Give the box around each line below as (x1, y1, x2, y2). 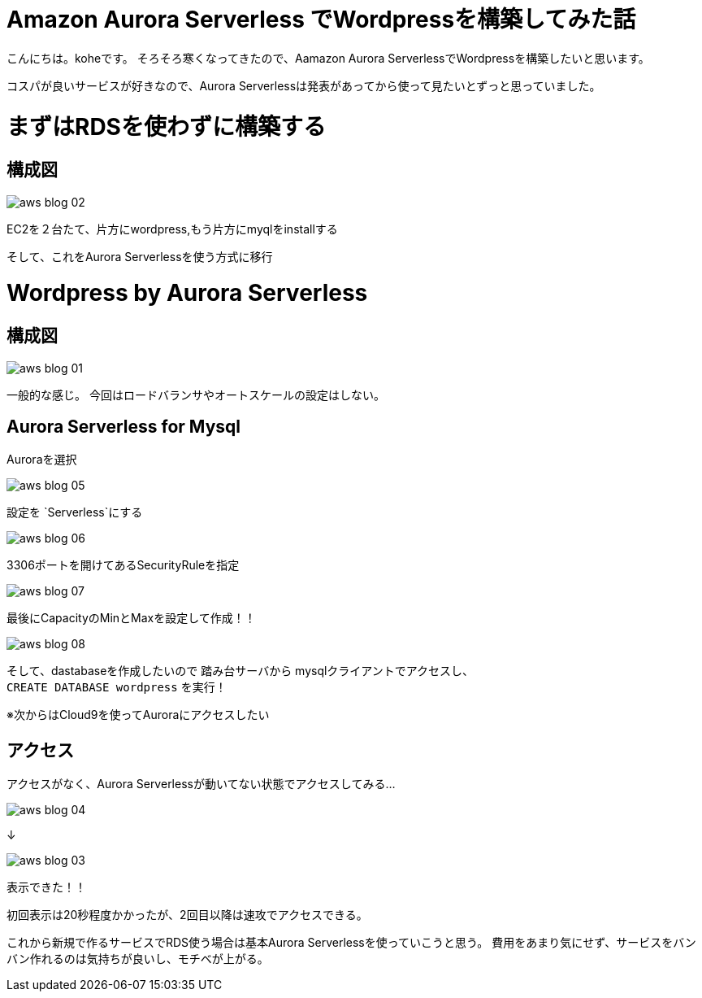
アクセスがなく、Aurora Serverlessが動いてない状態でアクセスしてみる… (6, 777, 396, 791)
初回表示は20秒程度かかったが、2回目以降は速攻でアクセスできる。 (6, 908, 368, 922)
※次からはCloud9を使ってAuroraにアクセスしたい (6, 708, 270, 722)
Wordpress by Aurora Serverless (6, 279, 368, 307)
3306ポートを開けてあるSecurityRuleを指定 (6, 558, 240, 573)
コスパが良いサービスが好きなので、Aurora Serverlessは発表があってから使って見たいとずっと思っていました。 (6, 78, 601, 93)
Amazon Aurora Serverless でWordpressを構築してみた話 (6, 6, 636, 33)
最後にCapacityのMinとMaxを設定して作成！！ (6, 611, 256, 625)
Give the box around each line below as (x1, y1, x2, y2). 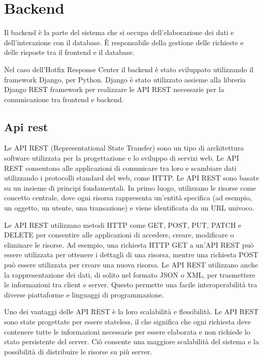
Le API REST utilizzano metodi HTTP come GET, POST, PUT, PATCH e (4, 219, 242, 230)
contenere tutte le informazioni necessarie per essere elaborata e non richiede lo (4, 326, 250, 337)
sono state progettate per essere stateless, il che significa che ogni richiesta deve (4, 316, 251, 326)
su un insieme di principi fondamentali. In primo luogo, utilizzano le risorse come (4, 182, 256, 193)
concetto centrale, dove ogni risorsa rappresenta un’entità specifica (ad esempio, (4, 192, 252, 203)
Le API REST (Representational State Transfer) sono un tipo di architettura (4, 142, 244, 153)
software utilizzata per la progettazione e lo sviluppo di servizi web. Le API (4, 153, 239, 163)
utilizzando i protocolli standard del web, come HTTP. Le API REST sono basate (4, 172, 259, 183)
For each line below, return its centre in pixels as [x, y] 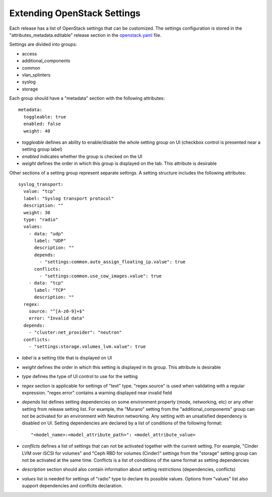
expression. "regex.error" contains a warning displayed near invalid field [97, 393]
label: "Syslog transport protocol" [69, 198]
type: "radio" [41, 220]
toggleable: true [45, 117]
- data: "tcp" [46, 283]
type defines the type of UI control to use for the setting [80, 377]
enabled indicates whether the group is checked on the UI [82, 156]
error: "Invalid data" [57, 318]
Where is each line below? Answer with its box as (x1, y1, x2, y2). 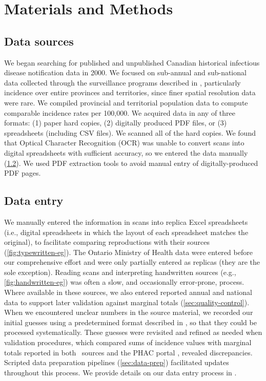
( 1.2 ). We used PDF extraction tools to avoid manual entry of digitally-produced (4, 157, 258, 168)
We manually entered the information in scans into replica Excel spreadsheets (4, 216, 248, 227)
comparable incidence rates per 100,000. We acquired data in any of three (4, 107, 235, 118)
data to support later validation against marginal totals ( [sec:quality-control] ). (4, 297, 250, 307)
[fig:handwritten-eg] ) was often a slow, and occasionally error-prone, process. (4, 277, 244, 287)
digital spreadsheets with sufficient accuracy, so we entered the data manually (4, 147, 248, 158)
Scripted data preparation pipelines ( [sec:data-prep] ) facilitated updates (4, 357, 229, 368)
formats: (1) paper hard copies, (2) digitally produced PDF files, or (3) (4, 117, 227, 128)
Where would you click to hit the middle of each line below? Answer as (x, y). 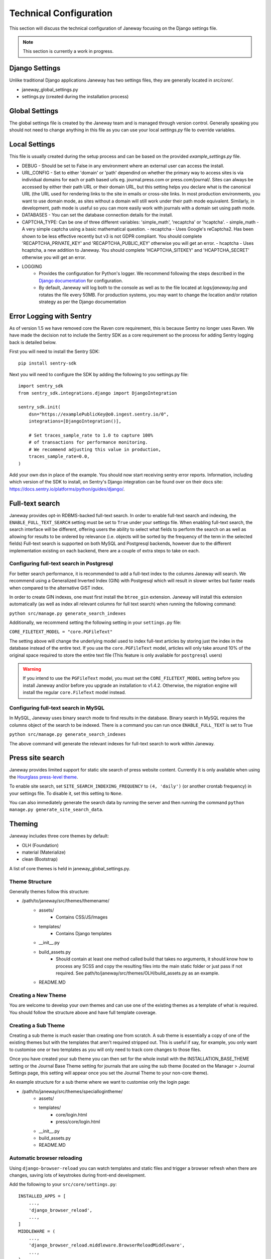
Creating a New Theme (38, 996)
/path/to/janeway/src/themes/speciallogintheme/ (72, 1091)
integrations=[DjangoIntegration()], (75, 421)
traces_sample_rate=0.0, (59, 457)
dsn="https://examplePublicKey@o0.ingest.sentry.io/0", (99, 414)
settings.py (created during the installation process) (75, 97)
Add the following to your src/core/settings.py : (63, 1184)
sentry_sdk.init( (39, 407)
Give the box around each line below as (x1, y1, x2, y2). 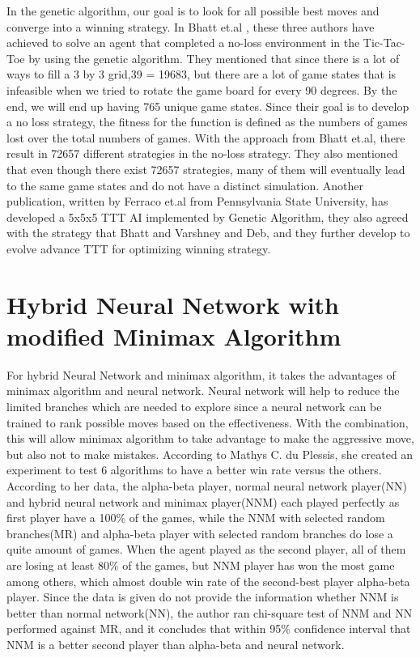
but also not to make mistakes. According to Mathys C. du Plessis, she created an (6, 445, 414, 462)
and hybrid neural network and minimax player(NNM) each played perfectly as (6, 493, 400, 510)
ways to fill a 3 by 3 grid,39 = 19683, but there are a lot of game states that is (6, 66, 397, 83)
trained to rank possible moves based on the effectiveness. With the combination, (6, 414, 409, 431)
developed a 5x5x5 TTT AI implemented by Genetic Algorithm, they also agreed (6, 208, 409, 225)
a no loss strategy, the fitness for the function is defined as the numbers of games (6, 113, 408, 130)
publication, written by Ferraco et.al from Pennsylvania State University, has (6, 193, 388, 210)
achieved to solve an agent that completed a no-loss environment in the (6, 34, 360, 51)
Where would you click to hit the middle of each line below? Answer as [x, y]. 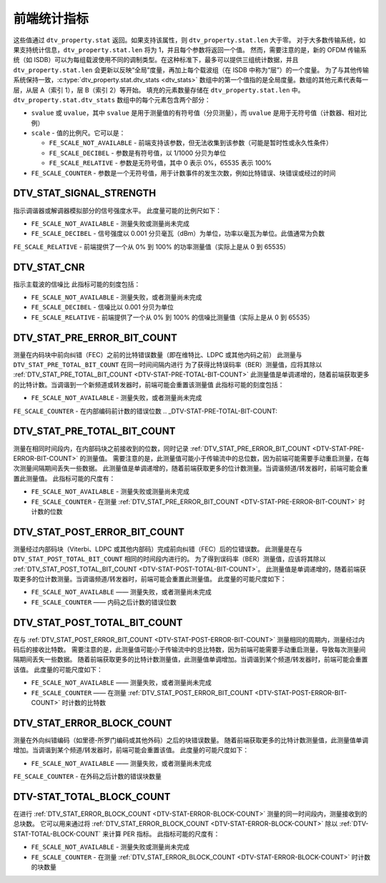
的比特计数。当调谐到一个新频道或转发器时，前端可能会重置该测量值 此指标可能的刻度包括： [149, 384]
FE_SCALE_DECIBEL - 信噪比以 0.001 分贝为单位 [103, 307]
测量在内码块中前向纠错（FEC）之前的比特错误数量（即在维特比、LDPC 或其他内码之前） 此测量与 [158, 354]
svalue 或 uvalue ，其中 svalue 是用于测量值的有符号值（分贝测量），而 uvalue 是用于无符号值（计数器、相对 [196, 113]
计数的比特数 [87, 703]
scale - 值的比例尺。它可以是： [78, 133]
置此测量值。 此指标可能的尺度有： [64, 478]
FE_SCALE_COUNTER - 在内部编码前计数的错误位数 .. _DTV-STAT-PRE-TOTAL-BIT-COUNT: [145, 411]
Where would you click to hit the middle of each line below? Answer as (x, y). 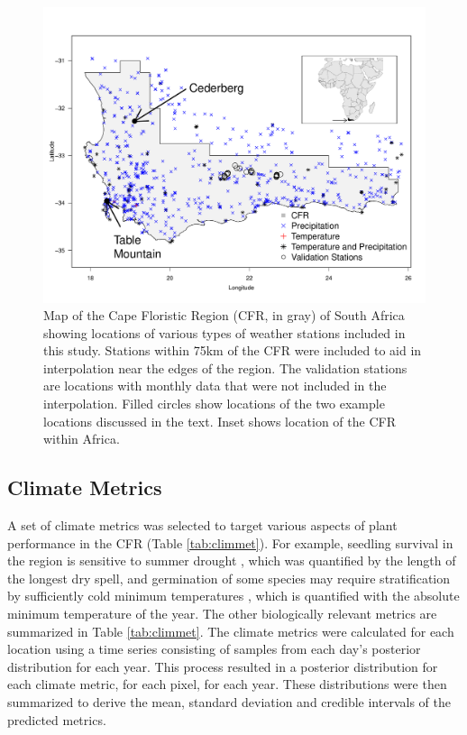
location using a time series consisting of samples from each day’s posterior (214, 649)
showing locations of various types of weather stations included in (224, 332)
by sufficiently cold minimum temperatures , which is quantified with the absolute (233, 596)
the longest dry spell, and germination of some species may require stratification (229, 578)
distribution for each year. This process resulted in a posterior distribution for (223, 666)
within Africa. (82, 439)
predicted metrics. (57, 719)
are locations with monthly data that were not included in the (215, 386)
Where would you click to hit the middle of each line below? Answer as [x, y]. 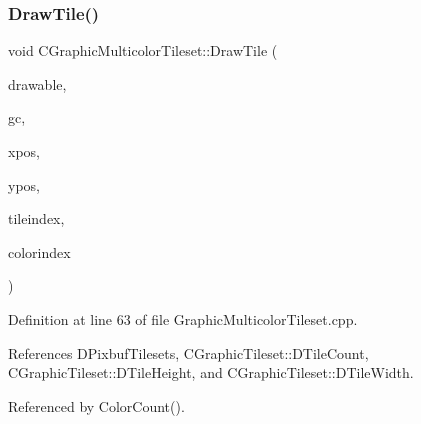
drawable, [37, 83]
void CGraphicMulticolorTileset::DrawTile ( [143, 50]
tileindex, [36, 218]
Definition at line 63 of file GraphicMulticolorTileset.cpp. [183, 318]
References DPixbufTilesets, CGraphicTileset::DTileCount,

• WORK INSTRUCTIONS
Check each line of the listing above for the string "from" and return those that contain it.

• COMPLETED EXERCISE
publication, written by Ferraco et.al from Pennsylvania State University, has (6, 193, 388, 210)
location using a time series consisting of samples from each day’s posterior (214, 649)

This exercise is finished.